Origen, in like manner, speaks of the discipline then observed among Christians as a moral system, which was considered as best calculated to do good. And so far from its having any connexion with heathen practices, he speaks of it as opposed to them. Against Celsus, (p. 142,) speaking of some heathen philosopher, he proceeds: "Let us see if the Christians have not a much

wiser way of leading people to what is good and virtuous.

For

these ancient philosophers speak publicly, and make no discrimination of their hearers, but whosoever pleases may stand by and hear. But the Christians, as far as they are able, make a trial of the souls of those who wish to hear them; and first having privately brought their minds in tune, when they appear to have been sufficiently advanced by some evidence they have given of their desire to lead a good life, they then introduce them; and make a private distinction between those lately introduced, who have not yet received the sign of their purification, and those who, as far as in them lies, have indicated their determination to have no other principles of life but those of a Christian. And they have persons among them appointed to inquire into the lives and conduct of those who come to them, that they may prevent those who do things that are forbidden from coming into the common assembly; but those who are not such, they receive with their whole heart, and take pains daily to make them better."

And a little after he proceeds, (p. 143,) "For we endeavour, as far as we can, that our assemblies should be formed of serious persons; and things which are especially of a divine character we then venture to bring forward in our public discourses, when we have no want of understanding hearers; but we conceal and pass over in silence things which are more deep, from an audience who are figuratively said to require milk.
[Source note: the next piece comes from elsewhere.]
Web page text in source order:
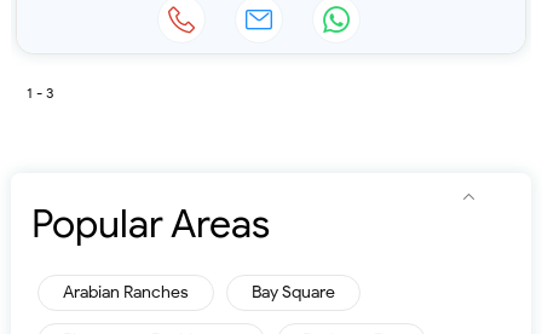
1 - 3
Popular Areas
Arabian Ranches Bay Square

For thus Paul writes to the Corinthians, who were not yet sufficiently recovered in their morals from their former heathen state: " I have fed you with milk, and not with meat; for hitherto ye were not able to bear it, neither yet now are ye able," &c. (1 Cor. iii. 2.) And the same Apostle, well aware of the more perfect food of the soul, and that that of new converts might be compared to milk, says, (Heb. v. 12,) "Ye are become such as have need of milk, and not of strong meat; for every one that useth meat is unskilful in the word of righteousness, for he is a babe. But strong meat belongeth to them that are of full age, even those who by reason of use have their senses exercised to discern both good and evil.”

VOL. Y.- -87.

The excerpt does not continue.